Average infection risk in the airliner cabin calculated for particles of different sizes under mixing ventilation.

	Monodisperse particles (1 μm)	Monodisperse particles (5 μm)	Polydisperse particles (1 μm and 5 μm)
A4	0.18	0.08	0.09
B4	0.14	0.09	0.11
C4	0.46	0.31	0.39

According to these results, the infection risk calculated for particles with an aerodynamic diameter of 1 μm is the highest, possibly because of the long diffusion range for the small-sized particles. The infection risk calculated for particles with an aerodynamic diameter of 5 μm was the lowest, and thus result may be related to the short diffusion range for the large-sized particles. The risk of infection calculated for polydisperse particles was between the risks for the other two scenarios. In fact, aerosols emitted by passengers cannot be monodisperse particles. Therefore, it is not accurate to calculate infection risk in airliner cabins using monodisperse particles; rather, polydisperse particles should be used.
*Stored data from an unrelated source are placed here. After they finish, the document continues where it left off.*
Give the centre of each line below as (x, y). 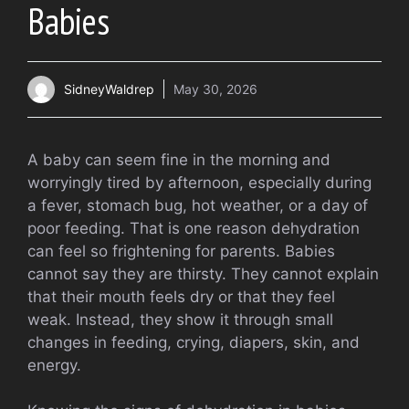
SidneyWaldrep (109, 89)
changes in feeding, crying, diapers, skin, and (194, 342)
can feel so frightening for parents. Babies (181, 251)
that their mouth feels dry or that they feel (181, 296)
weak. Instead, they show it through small (180, 319)
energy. (54, 365)
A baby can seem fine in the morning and (179, 159)
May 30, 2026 (215, 89)
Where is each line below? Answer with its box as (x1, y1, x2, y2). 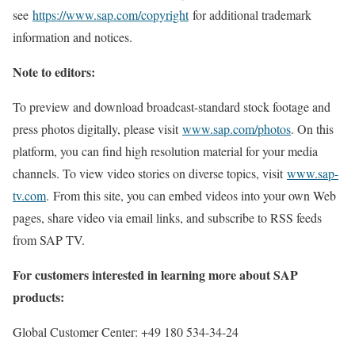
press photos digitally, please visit (13, 120, 182, 137)
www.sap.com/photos (182, 120, 291, 137)
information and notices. (13, 29, 140, 45)
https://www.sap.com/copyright (32, 6, 189, 23)
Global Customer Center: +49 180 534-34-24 (13, 323, 242, 340)
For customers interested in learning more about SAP (13, 265, 298, 284)
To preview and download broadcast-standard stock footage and (13, 98, 330, 115)
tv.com (13, 187, 46, 204)
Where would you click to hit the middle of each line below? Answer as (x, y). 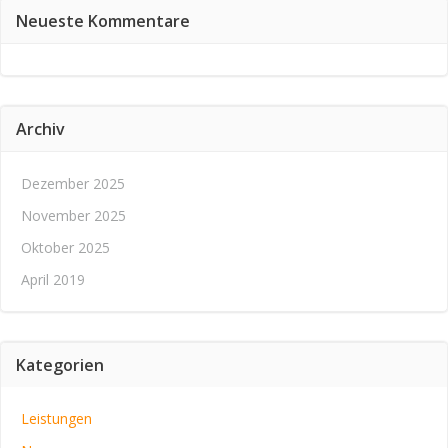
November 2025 (73, 215)
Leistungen (56, 418)
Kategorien (60, 365)
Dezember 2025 (73, 183)
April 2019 (53, 279)
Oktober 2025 (65, 247)
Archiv (40, 129)
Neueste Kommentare (103, 21)
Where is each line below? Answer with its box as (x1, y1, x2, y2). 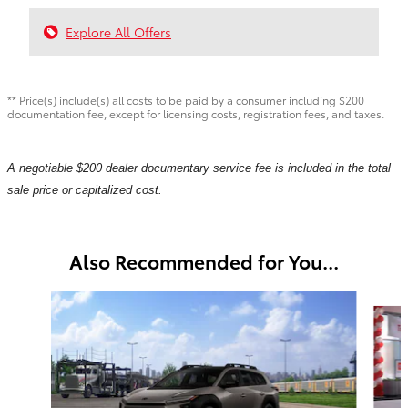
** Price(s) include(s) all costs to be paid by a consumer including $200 (7, 91, 364, 107)
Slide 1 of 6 (6, 290, 73, 309)
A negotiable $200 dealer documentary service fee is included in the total (7, 160, 391, 175)
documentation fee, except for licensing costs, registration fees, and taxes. (7, 105, 384, 121)
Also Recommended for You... (69, 247, 339, 274)
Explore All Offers (66, 22, 171, 41)
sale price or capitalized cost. (7, 182, 162, 197)
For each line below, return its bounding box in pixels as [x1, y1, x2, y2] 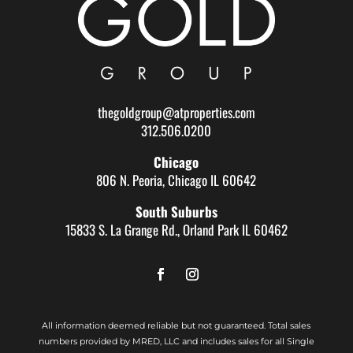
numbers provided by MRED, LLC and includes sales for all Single [38, 335, 314, 347]
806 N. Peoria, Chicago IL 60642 [96, 169, 257, 190]
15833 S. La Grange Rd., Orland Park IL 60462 [65, 219, 288, 240]
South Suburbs [135, 201, 217, 221]
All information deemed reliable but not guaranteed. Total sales [42, 319, 311, 331]
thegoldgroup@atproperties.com [97, 102, 255, 122]
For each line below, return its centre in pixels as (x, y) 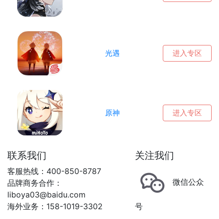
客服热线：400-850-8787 (54, 171)
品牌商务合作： (35, 183)
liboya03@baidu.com (46, 195)
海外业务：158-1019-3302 (55, 207)
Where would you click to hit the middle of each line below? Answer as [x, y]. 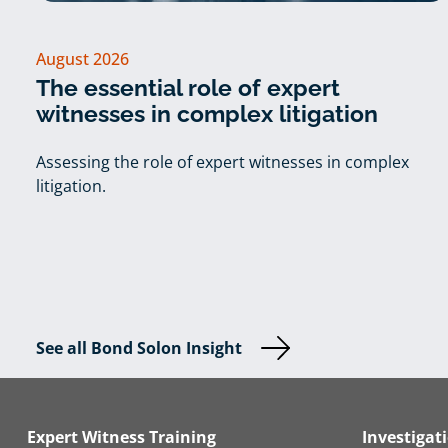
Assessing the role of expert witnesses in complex [222, 162]
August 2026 [82, 58]
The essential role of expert [187, 87]
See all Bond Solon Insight [138, 348]
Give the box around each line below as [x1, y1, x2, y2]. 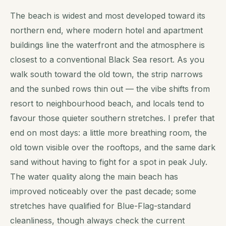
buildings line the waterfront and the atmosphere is [10, 39, 205, 50]
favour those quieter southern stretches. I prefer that [10, 112, 214, 123]
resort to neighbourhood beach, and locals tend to [10, 98, 204, 108]
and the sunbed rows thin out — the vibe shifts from [10, 83, 210, 94]
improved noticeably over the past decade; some [10, 186, 196, 196]
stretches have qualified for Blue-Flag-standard [10, 200, 191, 211]
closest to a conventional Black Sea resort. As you [10, 54, 204, 65]
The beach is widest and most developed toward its [10, 10, 205, 21]
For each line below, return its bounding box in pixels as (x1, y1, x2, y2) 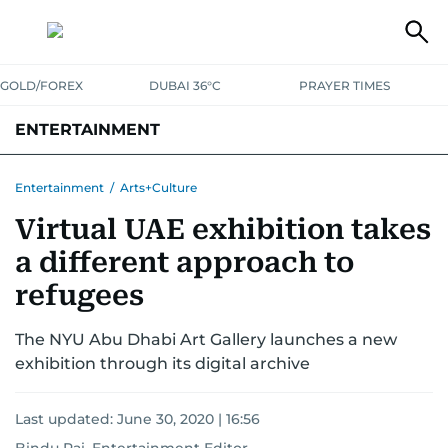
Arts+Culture (120, 180, 197, 195)
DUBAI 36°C (149, 78, 222, 93)
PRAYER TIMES (298, 78, 390, 93)
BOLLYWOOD (114, 168, 213, 186)
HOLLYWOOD (15, 168, 114, 186)
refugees (15, 279, 144, 312)
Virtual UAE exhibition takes (15, 213, 431, 246)
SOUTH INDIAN (213, 168, 320, 186)
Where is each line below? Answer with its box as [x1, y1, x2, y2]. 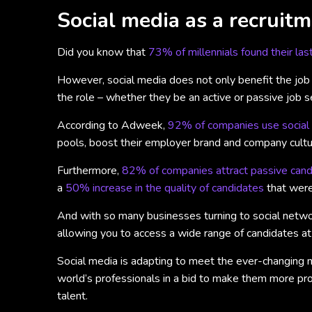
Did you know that [57, 45, 148, 60]
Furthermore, [57, 163, 122, 178]
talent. [57, 288, 88, 304]
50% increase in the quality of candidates [65, 180, 264, 196]
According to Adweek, [57, 118, 168, 133]
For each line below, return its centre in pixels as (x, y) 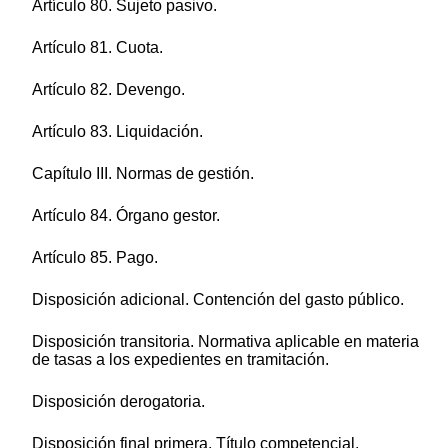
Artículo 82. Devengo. (108, 90)
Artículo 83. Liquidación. (117, 132)
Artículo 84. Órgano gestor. (126, 216)
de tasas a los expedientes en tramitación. (180, 360)
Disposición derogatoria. (118, 402)
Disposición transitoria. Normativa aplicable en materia (225, 342)
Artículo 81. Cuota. (97, 48)
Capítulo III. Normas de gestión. (143, 174)
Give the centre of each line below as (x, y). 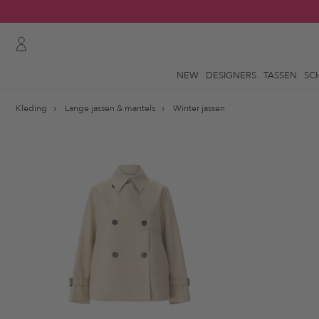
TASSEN (280, 75)
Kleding (31, 108)
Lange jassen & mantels (110, 108)
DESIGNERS (231, 75)
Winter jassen (199, 108)
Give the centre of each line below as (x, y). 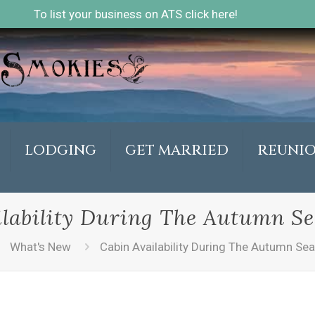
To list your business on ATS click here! (136, 14)
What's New (40, 247)
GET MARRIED (176, 150)
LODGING (60, 150)
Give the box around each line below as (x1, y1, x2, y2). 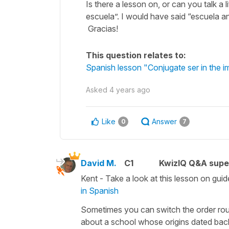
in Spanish (81, 185, 119, 196)
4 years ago (109, 85, 150, 94)
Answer (152, 117, 177, 126)
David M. (81, 157, 117, 168)
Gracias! (86, 23, 118, 34)
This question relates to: (86, 50, 186, 60)
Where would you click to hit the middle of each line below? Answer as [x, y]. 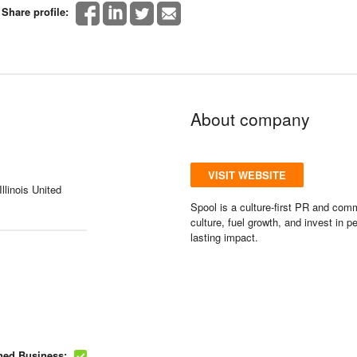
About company [250, 118]
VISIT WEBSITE [247, 175]
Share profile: [35, 12]
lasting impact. [224, 237]
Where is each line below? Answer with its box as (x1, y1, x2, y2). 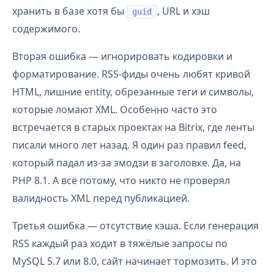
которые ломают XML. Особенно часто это (12, 103, 217, 116)
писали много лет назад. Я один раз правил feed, (12, 138, 246, 152)
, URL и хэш (157, 4, 210, 18)
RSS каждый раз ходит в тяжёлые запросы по (12, 237, 228, 250)
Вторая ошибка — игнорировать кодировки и (12, 50, 232, 63)
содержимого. (12, 22, 80, 35)
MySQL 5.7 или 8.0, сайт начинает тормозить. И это (12, 254, 257, 268)
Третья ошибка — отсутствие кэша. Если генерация (12, 219, 259, 232)
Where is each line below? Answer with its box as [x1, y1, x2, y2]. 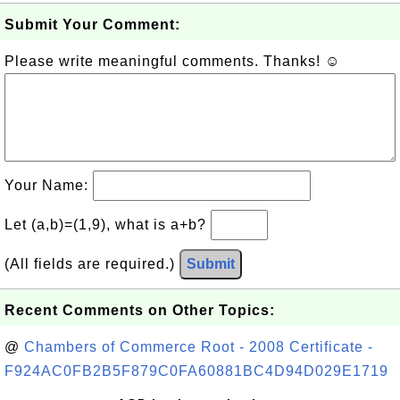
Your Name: [4, 178, 93, 193]
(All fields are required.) [4, 256, 179, 271]
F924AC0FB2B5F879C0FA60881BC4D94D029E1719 [4, 363, 388, 379]
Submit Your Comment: [4, 17, 180, 32]
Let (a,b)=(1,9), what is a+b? [4, 217, 211, 232]
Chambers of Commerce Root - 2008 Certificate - [24, 339, 373, 354]
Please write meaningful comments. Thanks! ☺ [4, 54, 340, 69]
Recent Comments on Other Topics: [4, 303, 275, 318]
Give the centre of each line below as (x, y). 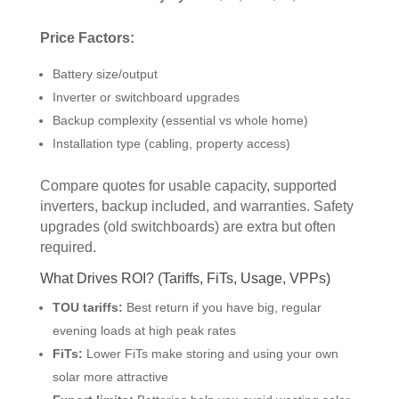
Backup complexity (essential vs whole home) (180, 121)
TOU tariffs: (87, 307)
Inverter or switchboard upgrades (146, 98)
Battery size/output (105, 74)
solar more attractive (110, 376)
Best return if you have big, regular (222, 307)
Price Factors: (87, 38)
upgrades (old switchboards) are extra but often (187, 227)
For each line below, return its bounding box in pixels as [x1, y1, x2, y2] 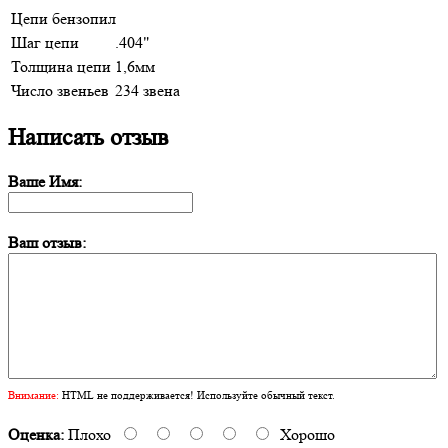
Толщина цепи [11, 56, 111, 76]
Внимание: [8, 387, 59, 402]
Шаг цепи [11, 32, 79, 52]
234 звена [115, 80, 180, 100]
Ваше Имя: [8, 171, 82, 191]
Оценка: [8, 424, 64, 444]
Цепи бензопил [11, 8, 116, 28]
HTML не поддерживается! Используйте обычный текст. [59, 387, 335, 402]
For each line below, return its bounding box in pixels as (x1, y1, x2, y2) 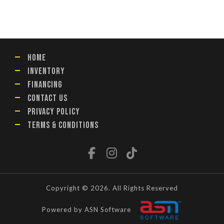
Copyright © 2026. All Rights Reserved (46, 184, 178, 192)
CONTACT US (27, 93, 67, 103)
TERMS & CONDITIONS (27, 120, 98, 130)
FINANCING (27, 79, 62, 90)
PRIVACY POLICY (27, 106, 80, 117)
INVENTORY (27, 66, 65, 76)
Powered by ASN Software (42, 205, 131, 213)
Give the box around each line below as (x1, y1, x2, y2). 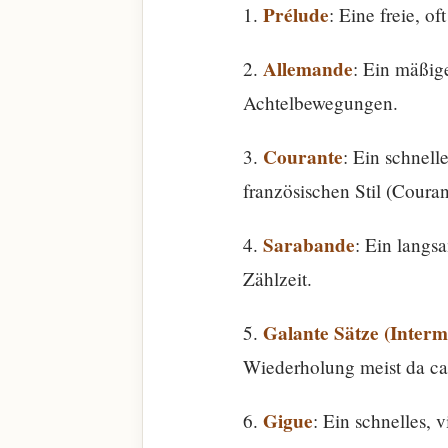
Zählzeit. (243, 266, 312, 291)
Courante (263, 143, 343, 171)
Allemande (263, 55, 353, 83)
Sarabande (263, 231, 355, 259)
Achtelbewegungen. (243, 90, 398, 115)
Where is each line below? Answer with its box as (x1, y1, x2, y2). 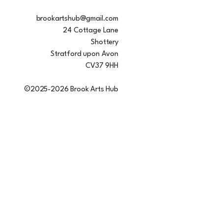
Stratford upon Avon (51, 51, 118, 58)
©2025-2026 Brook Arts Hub (22, 86, 118, 94)
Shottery (91, 39, 118, 47)
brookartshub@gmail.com (36, 15, 118, 23)
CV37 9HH (85, 62, 118, 70)
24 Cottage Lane (63, 27, 118, 35)
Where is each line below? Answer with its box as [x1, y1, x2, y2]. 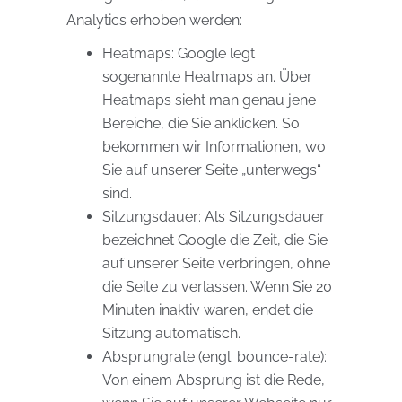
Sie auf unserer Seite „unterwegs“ [102, 162, 321, 179]
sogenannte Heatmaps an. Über [102, 68, 312, 85]
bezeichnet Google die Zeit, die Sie [102, 232, 328, 249]
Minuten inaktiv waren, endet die [102, 301, 313, 319]
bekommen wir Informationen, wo [102, 138, 326, 155]
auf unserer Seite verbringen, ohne [102, 255, 330, 272]
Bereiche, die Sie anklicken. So [102, 115, 300, 132]
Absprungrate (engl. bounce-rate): [102, 348, 327, 365]
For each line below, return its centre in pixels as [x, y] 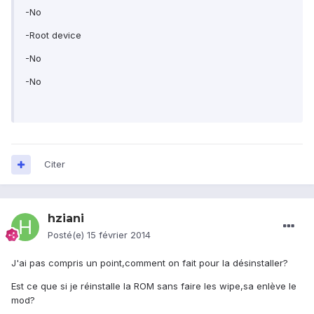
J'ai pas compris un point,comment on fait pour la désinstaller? [150, 263]
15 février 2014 [119, 235]
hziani [66, 219]
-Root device [55, 35]
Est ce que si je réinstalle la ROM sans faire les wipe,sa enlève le [154, 286]
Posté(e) [67, 235]
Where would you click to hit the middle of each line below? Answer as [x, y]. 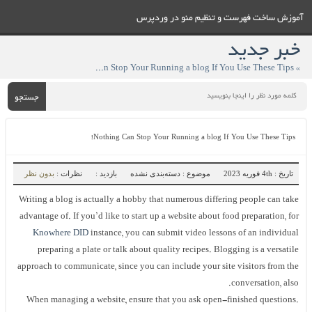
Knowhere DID [61, 234]
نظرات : [69, 173]
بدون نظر [40, 173]
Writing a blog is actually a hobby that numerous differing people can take [159, 200]
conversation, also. [265, 284]
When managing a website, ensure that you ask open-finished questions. [163, 301]
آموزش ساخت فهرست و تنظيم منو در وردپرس [220, 19]
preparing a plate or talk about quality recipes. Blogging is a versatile [169, 250]
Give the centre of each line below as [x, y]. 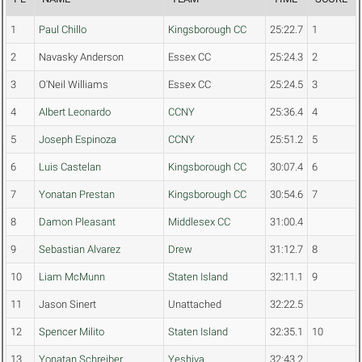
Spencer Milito [72, 332]
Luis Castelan [70, 167]
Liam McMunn [72, 277]
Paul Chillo [63, 30]
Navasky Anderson [81, 57]
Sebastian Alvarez [80, 250]
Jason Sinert [67, 305]
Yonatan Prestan [77, 195]
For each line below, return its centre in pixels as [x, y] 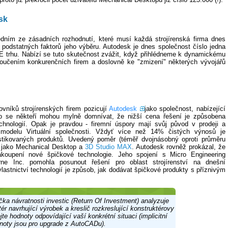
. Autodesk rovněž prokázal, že [179, 147]
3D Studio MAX [108, 147]
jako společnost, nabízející [185, 108]
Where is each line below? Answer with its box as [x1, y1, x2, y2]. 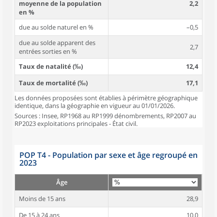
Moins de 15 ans [19, 194, 65, 203]
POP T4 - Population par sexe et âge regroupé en [19, 150, 198, 160]
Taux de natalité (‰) [19, 62, 83, 71]
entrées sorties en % [19, 47, 77, 56]
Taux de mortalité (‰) [19, 78, 88, 87]
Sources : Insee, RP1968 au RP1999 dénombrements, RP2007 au [15, 111, 196, 120]
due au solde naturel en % [19, 23, 93, 31]
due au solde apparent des [19, 38, 95, 47]

To avoid an unfeasibly long experimental time, this study measured only a section of an airliner cabin with high infection risks and obtained the infection risk distributions for the entire section in order to verify the simulation model. In the future, the contaminant concentration distributions could be measured in different cross sections for verification of the COVID-19 infection risks obtained by these simulations in an airliner cabin. Furthermore, this paper focused only on the aerosol transmission of COVID-19. The virus can also be spread through droplets and skin contact, and pathogens deposited on surfaces may resuspend in the air and be inhaled by other passengers. These transmission channels in airliner cabins are worthy of further study. In addition, this paper mainly focused on the relative infection risks under the two ventilation systems. The operating scenario was one in which the passengers were sitting upright, and communication between passengers was not considered. The effects of activities (walking, talking etc.) among airline passengers on infection risk also merit further study.

Conclusions

Healthy and comfortable environments in the cabins of commercial airliners are essential for passengers and crew members. In this study, two air distribution systems (direct ventilation and mixing ventilation) were studied in a seven-row single-aisle airliner cabin mockup, and the risk of COVID-19 infection for passengers was evaluated with the use of the Wells-Riley equation. This investigation aimed to provide theoretical support for the choice of ventilation system in an airliner.

The main findings of the study are as follows.

There were advantages and disadvantages in terms of thermal comfort in both the DV and MV systems. Drafts affect the thermal comfort under MV, and an excessively high vertical temperature difference from head to ankles affects the thermal comfort under DV.

Although monodisperse particles were used in a previous study to calculate infection risk, polydisperse particles should be employed for more accurate calculation of the risk of infection in airliner cabins.

At the beginning of the epidemic, the infection risk under DV was lower than that under MV. However, in the middle and late stages of the epidemic, mask-wearing by passengers can greatly reduce the infection risk under MV, and it becomes approximately equal to the risk under DV.

Declaration of competing interest

The authors declare that they have no known competing financial interests or personal relationships that could have appeared to influence the work reported in this paper.